(Stored items)
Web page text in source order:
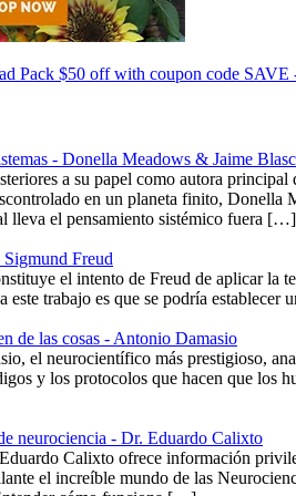
- Donella Meadows & Jaime
a su papel como autora
en un planeta finito, Donella
lleva el pensamiento sistémico fuera […]
Freud
el intento de Freud de aplicar la
este trabajo es que se podría
de las cosas - Antonio Damasio
el neurocientífico más prestigioso,
y los protocolos que hacen que
neurociencia - Dr. Eduardo Calixto
Calixto ofrece información
el increíble mundo de las
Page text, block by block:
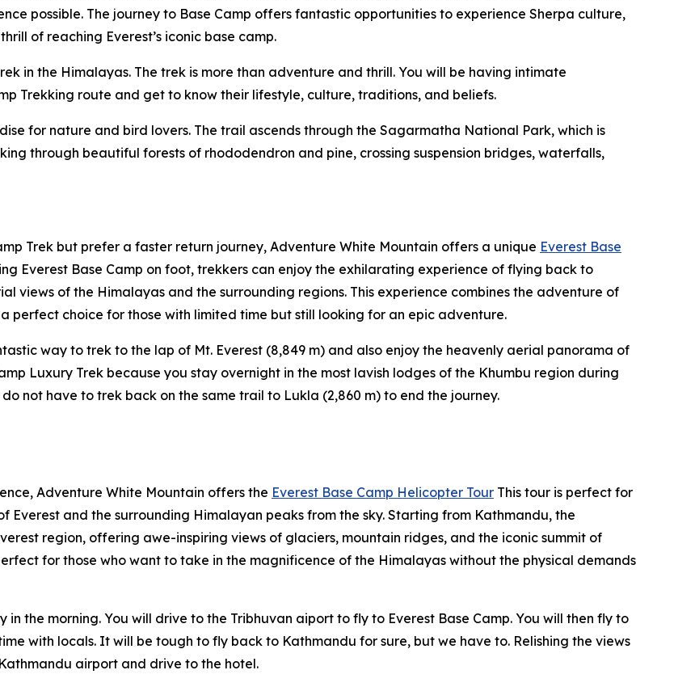
possible. The journey to Base Camp offers fantastic opportunities to experience Sherpa culture,
of reaching Everest’s iconic base camp.
in the Himalayas. The trek is more than adventure and thrill. You will be having intimate
Trekking route and get to know their lifestyle, culture, traditions, and beliefs.
for nature and bird lovers. The trail ascends through the Sagarmatha National Park, which is
through beautiful forests of rhododendron and pine, crossing suspension bridges, waterfalls,
Trek but prefer a faster return journey, Adventure White Mountain offers a unique Everest Base
Everest Base Camp on foot, trekkers can enjoy the exhilarating experience of flying back to
views of the Himalayas and the surrounding regions. This experience combines the adventure of
perfect choice for those with limited time but still looking for an epic adventure.
way to trek to the lap of Mt. Everest (8,849 m) and also enjoy the heavenly aerial panorama of
Luxury Trek because you stay overnight in the most lavish lodges of the Khumbu region during
not have to trek back on the same trail to Lukla (2,860 m) to end the journey.
Adventure White Mountain offers the Everest Base Camp Helicopter Tour This tour is perfect for
Everest and the surrounding Himalayan peaks from the sky. Starting from Kathmandu, the
region, offering awe-inspiring views of glaciers, mountain ridges, and the iconic summit of
for those who want to take in the magnificence of the Himalayas without the physical demands
the morning. You will drive to the Tribhuvan aiport to fly to Everest Base Camp. You will then fly to
with locals. It will be tough to fly back to Kathmandu for sure, but we have to. Relishing the views
airport and drive to the hotel.
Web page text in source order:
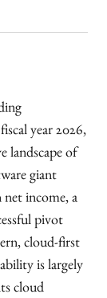
year 2026,
landscape of
giant
net income, a
pivot
cloud-first
is largely
cloud
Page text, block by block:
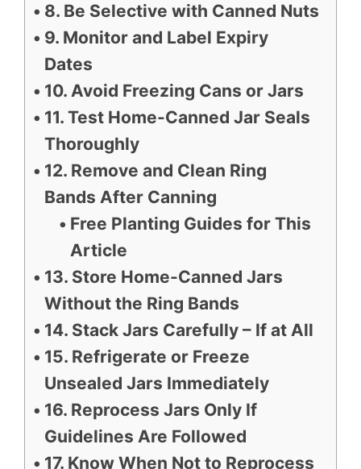
8. Be Selective with Canned Nuts
9. Monitor and Label Expiry
Dates
10. Avoid Freezing Cans or Jars
11. Test Home-Canned Jar Seals
Thoroughly
12. Remove and Clean Ring
Bands After Canning
Free Planting Guides for This
Article
13. Store Home-Canned Jars
Without the Ring Bands
14. Stack Jars Carefully – If at All
15. Refrigerate or Freeze
Unsealed Jars Immediately
16. Reprocess Jars Only If
Guidelines Are Followed
17. Know When Not to Reprocess
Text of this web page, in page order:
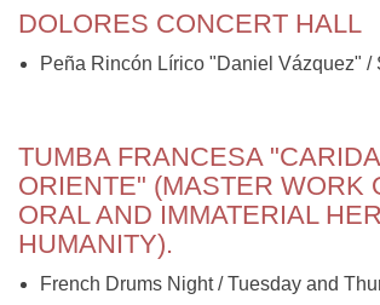
DOLORES CONCERT HALL
Peña Rincón Lírico "Daniel Vázquez" /
TUMBA FRANCESA
ORIENTE" (MASTER WORK
ORAL AND IMMATERIAL
HUMANITY).
French Drums Night / Tuesday and

▶ **What to work on**:
An exact copy of the entries above is needed, with the pictures removed.

▶ **Expected answer**:
Web page text in source order:
- Donella Meadows & Jaime
a su papel como autora
en un planeta finito, Donella
lleva el pensamiento sistémico fuera […]
Freud
el intento de Freud de aplicar la
este trabajo es que se podría
de las cosas - Antonio Damasio
el neurocientífico más prestigioso,
y los protocolos que hacen que
neurociencia - Dr. Eduardo Calixto
Calixto ofrece información
el increíble mundo de las
Page text, block by block:
possible. The journey to Base Camp offers fantastic opportunities to experience Sherpa culture,
of reaching Everest’s iconic base camp.
in the Himalayas. The trek is more than adventure and thrill. You will be having intimate
Trekking route and get to know their lifestyle, culture, traditions, and beliefs.
for nature and bird lovers. The trail ascends through the Sagarmatha National Park, which is
through beautiful forests of rhododendron and pine, crossing suspension bridges, waterfalls,
Trek but prefer a faster return journey, Adventure White Mountain offers a unique Everest Base
Everest Base Camp on foot, trekkers can enjoy the exhilarating experience of flying back to
views of the Himalayas and the surrounding regions. This experience combines the adventure of
perfect choice for those with limited time but still looking for an epic adventure.
way to trek to the lap of Mt. Everest (8,849 m) and also enjoy the heavenly aerial panorama of
Luxury Trek because you stay overnight in the most lavish lodges of the Khumbu region during
not have to trek back on the same trail to Lukla (2,860 m) to end the journey.
Adventure White Mountain offers the Everest Base Camp Helicopter Tour This tour is perfect for
Everest and the surrounding Himalayan peaks from the sky. Starting from Kathmandu, the
region, offering awe-inspiring views of glaciers, mountain ridges, and the iconic summit of
for those who want to take in the magnificence of the Himalayas without the physical demands
the morning. You will drive to the Tribhuvan aiport to fly to Everest Base Camp. You will then fly to
with locals. It will be tough to fly back to Kathmandu for sure, but we have to. Relishing the views
airport and drive to the hotel.
Web page text in source order:
year 2026,
landscape of
giant
net income, a
pivot
cloud-first
is largely
cloud
Page text, block by block:
8. Be Selective with Canned Nuts
9. Monitor and Label Expiry
Dates
10. Avoid Freezing Cans or Jars
11. Test Home-Canned Jar Seals
Thoroughly
12. Remove and Clean Ring
Bands After Canning
Free Planting Guides for This
Article
13. Store Home-Canned Jars
Without the Ring Bands
14. Stack Jars Carefully – If at All
15. Refrigerate or Freeze
Unsealed Jars Immediately
16. Reprocess Jars Only If
Guidelines Are Followed
17. Know When Not to Reprocess
Text of this web page, in page order:
DOLORES CONCERT HALL
Peña Rincón Lírico "Daniel Vázquez" /
TUMBA FRANCESA
ORIENTE" (MASTER WORK
ORAL AND IMMATERIAL
HUMANITY).
French Drums Night / Tuesday and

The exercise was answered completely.